Search code examples
javaregexcapturing-group

Clarification about regex capturing groups


Directly from this java API (ctrl + f) + "Group name":

The captured input associated with a group is always the subsequence that the group most recently matched. If a group is evaluated a second time because of quantification then its previously-captured value, if any, will be retained if the second evaluation fails. Matching the string "aba" against the expression (a(b)?)+, for example, leaves group two set to "b". All captured input is discarded at the beginning of each match.

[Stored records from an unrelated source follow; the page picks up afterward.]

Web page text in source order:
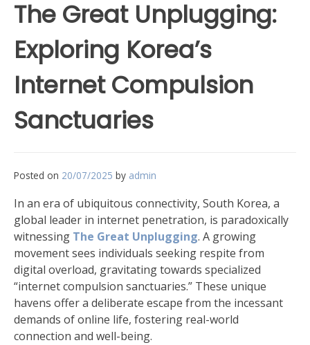
The Great Unplugging:
Exploring Korea’s
Internet Compulsion
Sanctuaries
Posted on 20/07/2025 by admin
In an era of ubiquitous connectivity, South Korea, a
global leader in internet penetration, is paradoxically
witnessing The Great Unplugging. A growing
movement sees individuals seeking respite from
digital overload, gravitating towards specialized
“internet compulsion sanctuaries.” These unique
havens offer a deliberate escape from the incessant
demands of online life, fostering real-world
connection and well-being.
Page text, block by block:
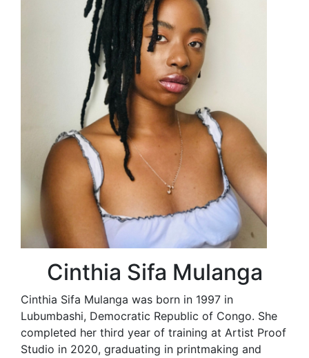
Cinthia Sifa Mulanga
Cinthia Sifa Mulanga was born in 1997 in
Lubumbashi, Democratic Republic of Congo. She
completed her third year of training at Artist Proof
Studio in 2020, graduating in printmaking and
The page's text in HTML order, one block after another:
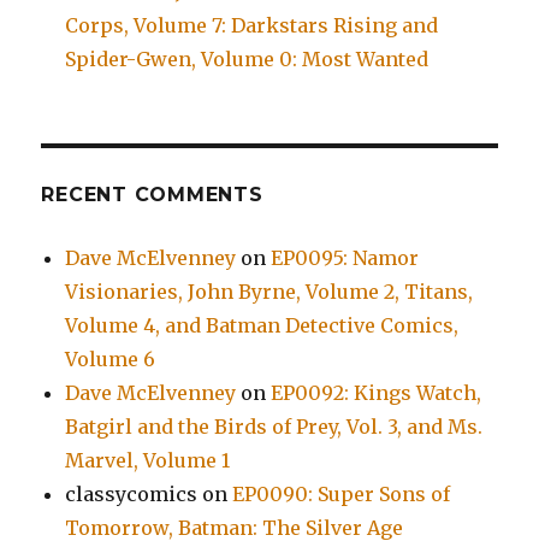
Corps, Volume 7: Darkstars Rising and
Spider-Gwen, Volume 0: Most Wanted
RECENT COMMENTS
Dave McElvenney onEP0095: Namor
Visionaries, John Byrne, Volume 2, Titans,
Volume 4, and Batman Detective Comics,
Volume 6
Dave McElvenney onEP0092: Kings Watch,
Batgirl and the Birds of Prey, Vol. 3, and Ms.
Marvel, Volume 1
classycomics onEP0090: Super Sons of
Tomorrow, Batman: The Silver Age
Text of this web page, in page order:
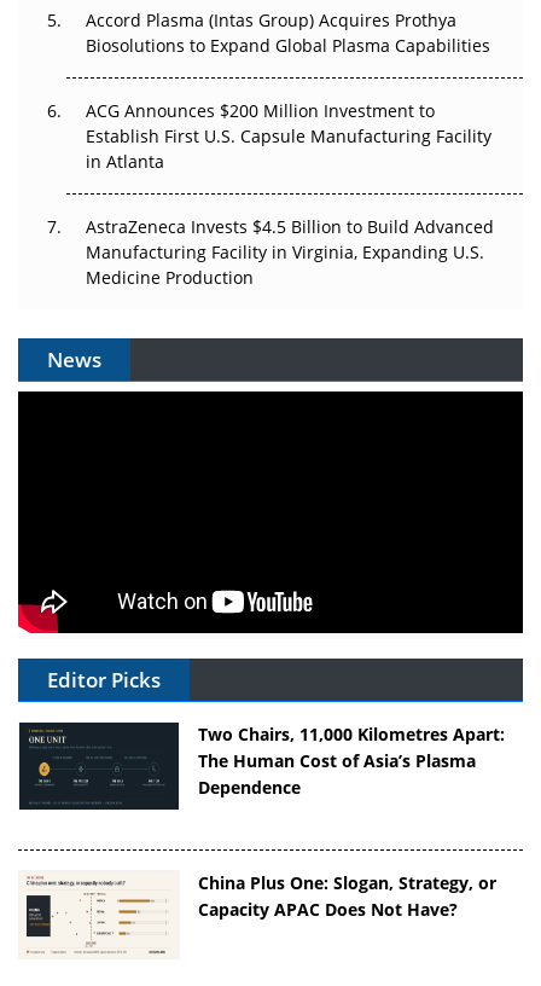
Accord Plasma (Intas Group) Acquires Prothya
Biosolutions to Expand Global Plasma Capabilities
ACG Announces $200 Million Investment to
Establish First U.S. Capsule Manufacturing Facility
in Atlanta
AstraZeneca Invests $4.5 Billion to Build Advanced
Manufacturing Facility in Virginia, Expanding U.S.
Medicine Production
News
Editor Picks
Two Chairs, 11,000 Kilometres Apart:
The Human Cost of Asia’s Plasma
Dependence
China Plus One: Slogan, Strategy, or
Capacity APAC Does Not Have?
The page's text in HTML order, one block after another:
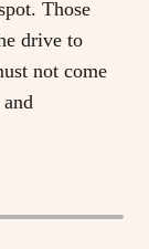
Those
drive to
not come
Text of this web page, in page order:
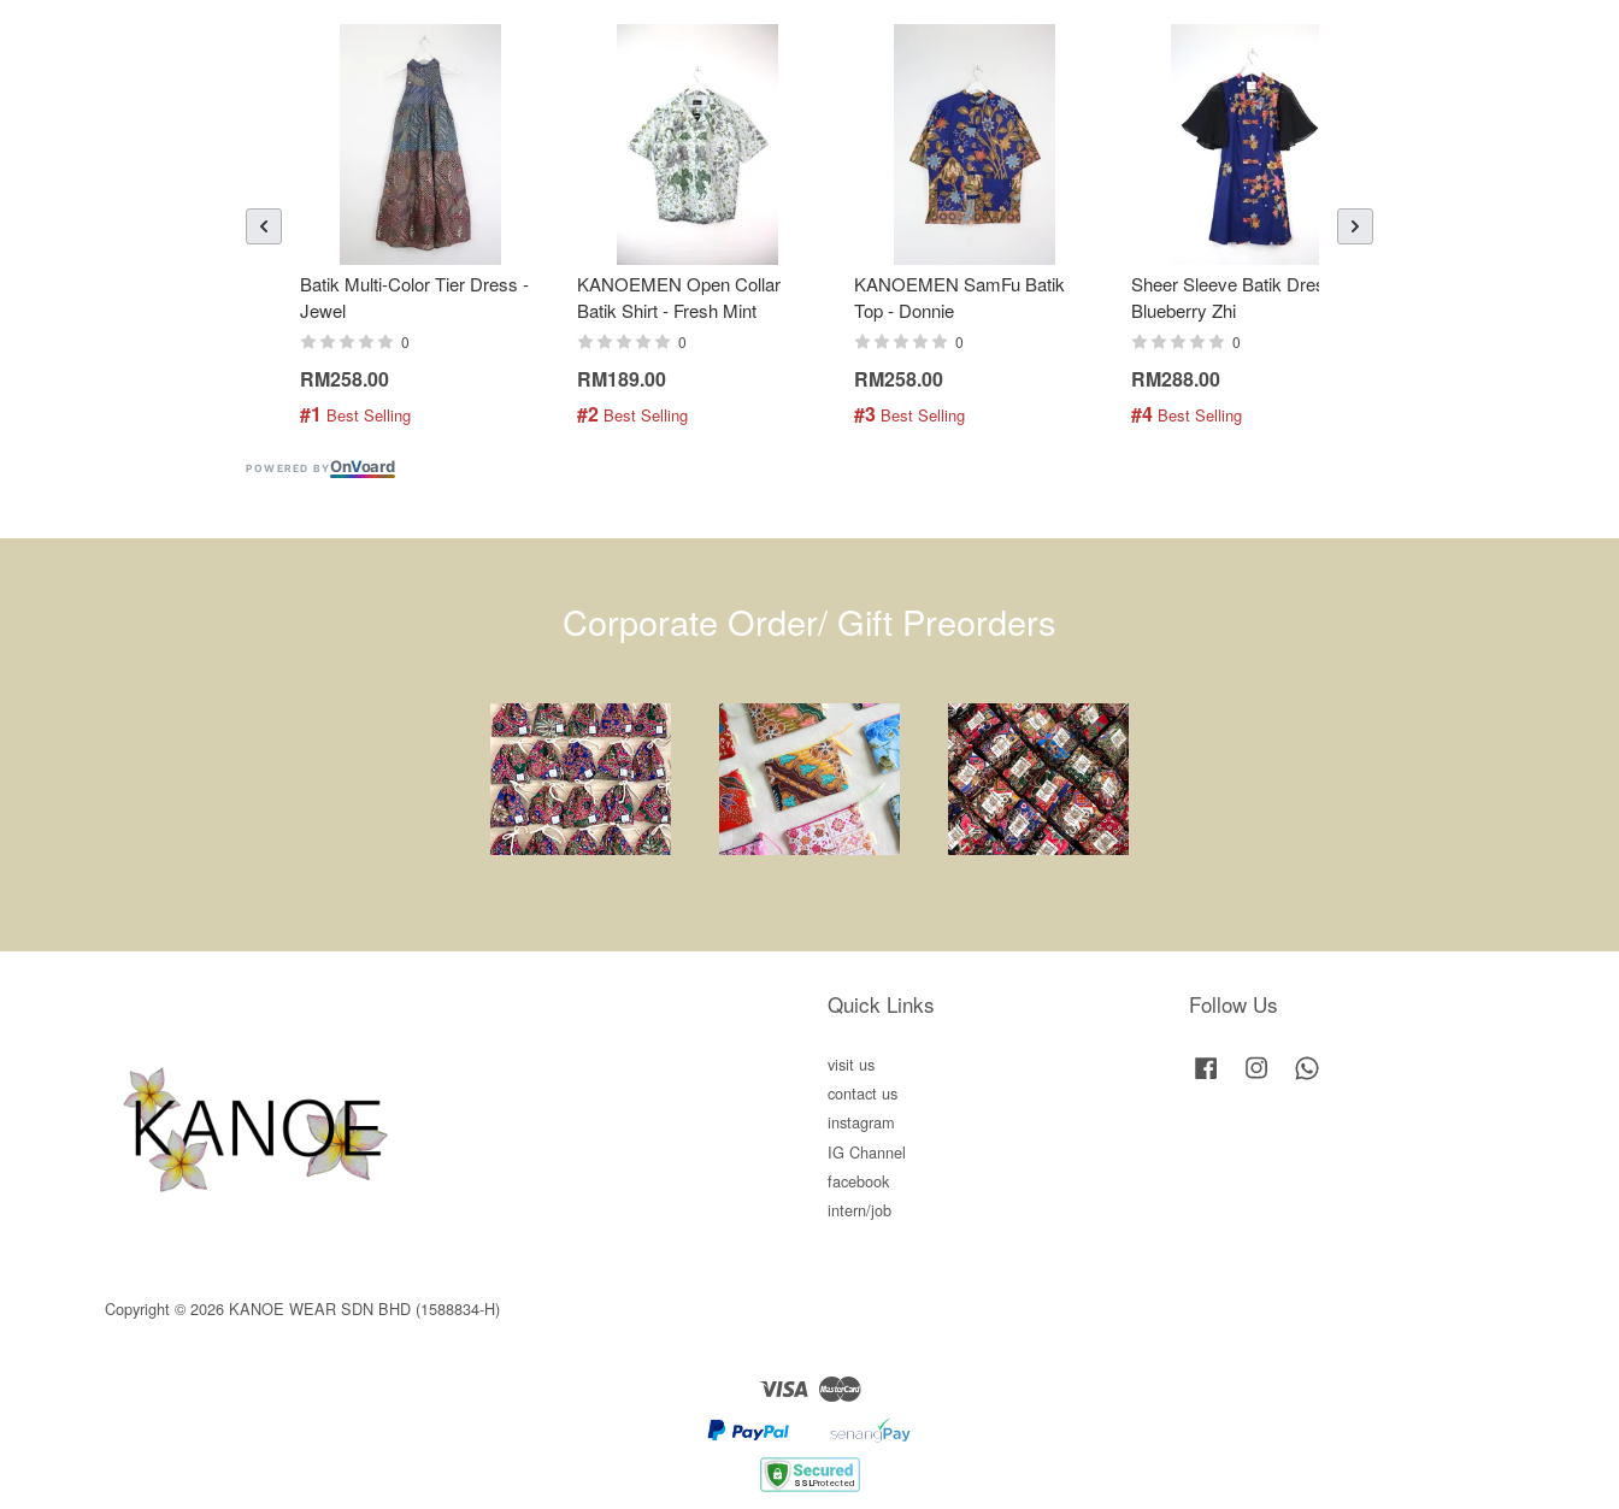
Batik Multi-Color Tier Dress -
Jewel
0
RM258.00
#1 Best Selling
KANOEMEN Open Collar
Batik Shirt - Fresh Mint
0
RM189.00
#2 Best Selling
KANOEMEN SamFu Batik
Top - Donnie
0
RM258.00
#3 Best Selling
Sheer Sleeve Batik Dress -
Blueberry Zhi
0
RM288.00
#4 Best Selling
POWERED BYOnVoard
Corporate Order/ Gift Preorders
Copyright © 2026 KANOE WEAR SDN BHD (1588834-H)
Quick Links
visit us
contact us
instagram
IG Channel
facebook
intern/job
Follow Us
Facebook Instagram
Visa Master
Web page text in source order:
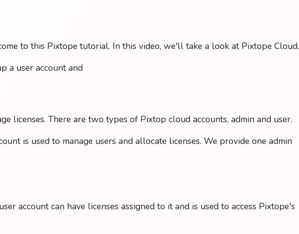
to this Pixtope tutorial. In this video, we'll take a look at Pixtope Cloud.
a user account and
licenses. There are two types of Pixtop cloud accounts, admin and user.
is used to manage users and allocate licenses. We provide one admin
account can have licenses assigned to it and is used to access Pixtope's
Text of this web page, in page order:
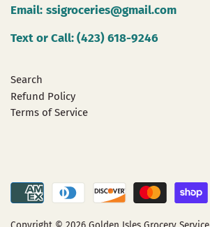
Email: ssigroceries@gmail.com
Text or Call: (423) 618-9246
Search
Refund Policy
Terms of Service

I know how capturing groups work and how they work with backreference. However I have not got the point of the API bit I above quoted. Is somebody able to put it down in other words?

Thanks in advance.


Solution

  • That quote says that:

    If you have used a quantifier - +, *, ? or {m,n}, on your capture group, and your group is matched more than once, then only the last match will be associated with the capture group, and all the previous matches will be overridden.

    For e.g.: If you match (a)+ against the string - "aaaaaa", your capture group 1 will refer to the last a.

    Now consider the case, where you have a nested capture group as in the example shown in your quote:

    `(a(b)?)+`
    

    matching this regex with the string - "aba", you get the following 2 matches:

    • "ab" - Capture Group 1 = "ab" (due to outer parenthesis), Capture Group 2 = "b"(due to inner parenthesis)
    • "a" - Capture Group 1 = "a", Capture Group 2 = None. (This is because second capture group (b)? is optional. So, it successfully matches the last a.

    So, finally your Capture group 1 will contain "a",which overrides earlier captured group "ab", and Capture group 2 will contain "b", which is not overridden.